ASSIGNED TASK:
Working from the records below, repeat exactly the lines starting at the line that contains "everywhere. In practice, we" and ending at the line that contains "当時の科学者にとって，偏微分方程式は 研究に欠かせいない道具であった [8, 180, 473, 201]", inclusive.

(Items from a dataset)
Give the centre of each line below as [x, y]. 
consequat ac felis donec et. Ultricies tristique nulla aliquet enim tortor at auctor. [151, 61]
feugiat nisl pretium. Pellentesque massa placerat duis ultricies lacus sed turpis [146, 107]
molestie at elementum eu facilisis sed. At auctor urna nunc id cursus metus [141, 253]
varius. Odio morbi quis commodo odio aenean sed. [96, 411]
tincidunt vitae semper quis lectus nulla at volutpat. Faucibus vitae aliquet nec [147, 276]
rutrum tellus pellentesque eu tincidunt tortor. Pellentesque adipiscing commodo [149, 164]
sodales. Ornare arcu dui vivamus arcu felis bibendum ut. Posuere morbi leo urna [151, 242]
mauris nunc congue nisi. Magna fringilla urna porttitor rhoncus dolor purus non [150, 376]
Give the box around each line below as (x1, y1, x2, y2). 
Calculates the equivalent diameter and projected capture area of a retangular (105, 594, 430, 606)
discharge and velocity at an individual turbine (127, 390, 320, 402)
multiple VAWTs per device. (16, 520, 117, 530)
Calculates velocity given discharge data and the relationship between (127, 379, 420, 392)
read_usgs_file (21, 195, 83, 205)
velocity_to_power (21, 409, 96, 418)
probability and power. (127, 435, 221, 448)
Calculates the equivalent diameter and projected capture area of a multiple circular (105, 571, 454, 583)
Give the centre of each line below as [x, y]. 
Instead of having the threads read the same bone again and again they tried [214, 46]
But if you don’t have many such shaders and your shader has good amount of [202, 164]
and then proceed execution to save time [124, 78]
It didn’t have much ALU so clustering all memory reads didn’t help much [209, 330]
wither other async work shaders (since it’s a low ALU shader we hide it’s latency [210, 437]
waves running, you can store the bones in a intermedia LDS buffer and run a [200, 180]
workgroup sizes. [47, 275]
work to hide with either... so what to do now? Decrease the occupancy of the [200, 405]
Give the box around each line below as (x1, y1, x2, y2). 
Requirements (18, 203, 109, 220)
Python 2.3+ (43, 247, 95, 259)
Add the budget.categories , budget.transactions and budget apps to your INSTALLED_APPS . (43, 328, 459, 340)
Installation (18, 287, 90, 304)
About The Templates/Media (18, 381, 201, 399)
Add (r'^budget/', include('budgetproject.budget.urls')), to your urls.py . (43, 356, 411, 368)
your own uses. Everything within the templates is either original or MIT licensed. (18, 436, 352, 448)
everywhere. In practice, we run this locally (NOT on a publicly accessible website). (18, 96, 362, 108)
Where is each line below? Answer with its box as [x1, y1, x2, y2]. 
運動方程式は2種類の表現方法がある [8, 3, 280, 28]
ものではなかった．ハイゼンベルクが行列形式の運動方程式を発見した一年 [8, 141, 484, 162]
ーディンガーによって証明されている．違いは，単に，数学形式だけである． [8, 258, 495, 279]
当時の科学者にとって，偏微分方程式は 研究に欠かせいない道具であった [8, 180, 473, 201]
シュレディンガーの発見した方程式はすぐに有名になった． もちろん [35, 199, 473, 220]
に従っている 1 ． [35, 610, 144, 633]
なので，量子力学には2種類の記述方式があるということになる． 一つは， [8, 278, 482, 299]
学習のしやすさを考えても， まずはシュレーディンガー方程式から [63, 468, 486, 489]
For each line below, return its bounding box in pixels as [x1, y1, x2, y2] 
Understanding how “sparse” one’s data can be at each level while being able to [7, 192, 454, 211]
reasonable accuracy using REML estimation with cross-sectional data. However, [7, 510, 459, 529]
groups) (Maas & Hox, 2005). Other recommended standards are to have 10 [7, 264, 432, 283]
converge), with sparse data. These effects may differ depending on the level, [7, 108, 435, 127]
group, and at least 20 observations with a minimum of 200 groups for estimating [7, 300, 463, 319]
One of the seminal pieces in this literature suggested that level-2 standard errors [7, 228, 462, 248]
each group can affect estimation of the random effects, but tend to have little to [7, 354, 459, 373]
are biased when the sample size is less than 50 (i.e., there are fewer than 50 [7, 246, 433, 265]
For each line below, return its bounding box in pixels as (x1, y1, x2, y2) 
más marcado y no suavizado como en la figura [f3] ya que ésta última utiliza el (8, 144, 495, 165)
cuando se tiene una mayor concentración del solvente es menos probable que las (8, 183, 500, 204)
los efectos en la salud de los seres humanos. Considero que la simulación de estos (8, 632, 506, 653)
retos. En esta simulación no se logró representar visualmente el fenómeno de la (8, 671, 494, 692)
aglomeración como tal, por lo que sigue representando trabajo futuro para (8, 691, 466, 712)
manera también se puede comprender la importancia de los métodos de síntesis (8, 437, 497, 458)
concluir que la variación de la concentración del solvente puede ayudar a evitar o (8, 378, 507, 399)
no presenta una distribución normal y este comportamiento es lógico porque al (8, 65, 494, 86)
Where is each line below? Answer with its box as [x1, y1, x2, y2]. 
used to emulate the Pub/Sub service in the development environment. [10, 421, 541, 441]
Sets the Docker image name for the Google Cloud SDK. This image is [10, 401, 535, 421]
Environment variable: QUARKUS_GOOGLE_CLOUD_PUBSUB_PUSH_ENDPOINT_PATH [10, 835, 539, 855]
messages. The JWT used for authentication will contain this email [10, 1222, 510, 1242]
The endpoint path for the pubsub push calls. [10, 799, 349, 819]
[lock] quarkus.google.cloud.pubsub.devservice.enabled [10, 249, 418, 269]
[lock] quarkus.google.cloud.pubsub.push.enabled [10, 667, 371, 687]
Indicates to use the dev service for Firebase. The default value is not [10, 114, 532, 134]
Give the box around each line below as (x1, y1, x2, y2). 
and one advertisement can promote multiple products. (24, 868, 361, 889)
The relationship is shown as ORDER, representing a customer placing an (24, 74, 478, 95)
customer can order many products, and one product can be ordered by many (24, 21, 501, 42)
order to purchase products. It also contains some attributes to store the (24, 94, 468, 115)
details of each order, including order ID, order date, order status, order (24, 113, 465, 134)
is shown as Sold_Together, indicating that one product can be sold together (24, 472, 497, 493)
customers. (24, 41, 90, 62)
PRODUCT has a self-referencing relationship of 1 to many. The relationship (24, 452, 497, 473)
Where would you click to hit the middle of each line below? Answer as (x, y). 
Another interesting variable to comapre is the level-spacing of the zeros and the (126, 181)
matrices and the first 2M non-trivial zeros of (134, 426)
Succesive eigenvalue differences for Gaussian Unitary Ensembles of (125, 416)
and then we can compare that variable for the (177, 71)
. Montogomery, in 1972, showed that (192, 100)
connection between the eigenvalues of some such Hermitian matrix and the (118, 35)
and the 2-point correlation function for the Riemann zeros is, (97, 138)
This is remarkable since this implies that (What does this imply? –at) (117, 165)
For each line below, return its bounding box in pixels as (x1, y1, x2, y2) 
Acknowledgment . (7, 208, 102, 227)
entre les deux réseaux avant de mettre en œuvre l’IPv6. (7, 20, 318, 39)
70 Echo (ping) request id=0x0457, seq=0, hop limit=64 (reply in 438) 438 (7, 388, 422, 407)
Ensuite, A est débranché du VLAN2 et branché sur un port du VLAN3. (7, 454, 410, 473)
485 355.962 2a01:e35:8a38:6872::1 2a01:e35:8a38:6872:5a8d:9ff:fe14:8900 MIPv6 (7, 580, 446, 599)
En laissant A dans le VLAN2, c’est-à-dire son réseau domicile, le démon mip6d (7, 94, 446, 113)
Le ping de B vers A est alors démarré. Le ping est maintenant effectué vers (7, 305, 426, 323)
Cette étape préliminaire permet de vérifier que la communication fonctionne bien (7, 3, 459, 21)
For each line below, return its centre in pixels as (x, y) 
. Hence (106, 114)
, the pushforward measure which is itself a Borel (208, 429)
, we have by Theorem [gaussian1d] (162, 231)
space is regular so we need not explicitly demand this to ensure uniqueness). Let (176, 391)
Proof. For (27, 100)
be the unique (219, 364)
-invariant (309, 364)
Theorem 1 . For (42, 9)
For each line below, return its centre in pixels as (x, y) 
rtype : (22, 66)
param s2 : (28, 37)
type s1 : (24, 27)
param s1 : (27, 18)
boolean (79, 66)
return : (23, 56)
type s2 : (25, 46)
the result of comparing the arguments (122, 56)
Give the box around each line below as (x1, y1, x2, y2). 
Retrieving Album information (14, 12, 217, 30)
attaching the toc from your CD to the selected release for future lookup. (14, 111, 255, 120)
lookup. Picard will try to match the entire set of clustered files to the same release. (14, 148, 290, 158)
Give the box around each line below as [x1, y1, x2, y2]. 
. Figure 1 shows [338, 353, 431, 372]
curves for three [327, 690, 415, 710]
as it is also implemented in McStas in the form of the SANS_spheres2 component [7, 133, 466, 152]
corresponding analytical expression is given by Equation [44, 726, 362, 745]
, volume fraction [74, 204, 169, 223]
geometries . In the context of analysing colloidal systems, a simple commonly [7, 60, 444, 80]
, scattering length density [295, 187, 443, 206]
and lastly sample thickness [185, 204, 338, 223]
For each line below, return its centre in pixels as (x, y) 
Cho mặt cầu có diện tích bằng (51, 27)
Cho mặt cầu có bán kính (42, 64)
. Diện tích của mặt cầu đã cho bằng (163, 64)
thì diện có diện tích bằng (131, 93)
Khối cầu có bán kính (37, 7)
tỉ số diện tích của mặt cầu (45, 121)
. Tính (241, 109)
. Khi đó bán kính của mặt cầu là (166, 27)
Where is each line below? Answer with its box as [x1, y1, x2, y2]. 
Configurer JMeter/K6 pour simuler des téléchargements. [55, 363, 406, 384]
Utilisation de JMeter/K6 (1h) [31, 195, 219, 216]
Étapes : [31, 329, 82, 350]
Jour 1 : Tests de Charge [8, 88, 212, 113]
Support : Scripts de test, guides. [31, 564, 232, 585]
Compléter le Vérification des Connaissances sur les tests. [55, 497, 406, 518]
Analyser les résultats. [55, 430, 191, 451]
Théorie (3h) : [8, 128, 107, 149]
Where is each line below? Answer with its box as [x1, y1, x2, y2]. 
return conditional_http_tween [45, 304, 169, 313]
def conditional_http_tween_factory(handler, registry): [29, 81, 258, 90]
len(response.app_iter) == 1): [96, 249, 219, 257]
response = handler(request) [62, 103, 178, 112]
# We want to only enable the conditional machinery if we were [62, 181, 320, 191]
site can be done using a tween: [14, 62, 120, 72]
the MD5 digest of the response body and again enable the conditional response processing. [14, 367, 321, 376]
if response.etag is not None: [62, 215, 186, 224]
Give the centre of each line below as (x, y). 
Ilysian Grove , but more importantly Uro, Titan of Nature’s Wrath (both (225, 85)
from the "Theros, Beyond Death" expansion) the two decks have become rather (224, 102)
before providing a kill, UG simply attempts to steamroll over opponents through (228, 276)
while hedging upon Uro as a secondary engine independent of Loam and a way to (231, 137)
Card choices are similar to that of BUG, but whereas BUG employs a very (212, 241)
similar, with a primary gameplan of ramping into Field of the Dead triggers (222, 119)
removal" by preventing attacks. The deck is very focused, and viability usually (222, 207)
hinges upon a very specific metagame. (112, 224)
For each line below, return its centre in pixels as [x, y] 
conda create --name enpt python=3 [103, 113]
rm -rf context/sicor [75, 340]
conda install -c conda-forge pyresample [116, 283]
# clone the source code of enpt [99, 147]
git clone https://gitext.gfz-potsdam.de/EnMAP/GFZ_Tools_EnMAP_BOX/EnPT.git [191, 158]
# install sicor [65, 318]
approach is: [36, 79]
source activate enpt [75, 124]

WRITTEN SOLUTION:
everywhere. In practice, we run this locally (NOT on a publicly accessible website). (18, 96, 362, 108)
Where is each line below? Answer with its box as [x1, y1, x2, y2]. 
運動方程式は2種類の表現方法がある [8, 3, 280, 28]
ものではなかった．ハイゼンベルクが行列形式の運動方程式を発見した一年 [8, 141, 484, 162]
ーディンガーによって証明されている．違いは，単に，数学形式だけである． [8, 258, 495, 279]
当時の科学者にとって，偏微分方程式は 研究に欠かせいない道具であった [8, 180, 473, 201]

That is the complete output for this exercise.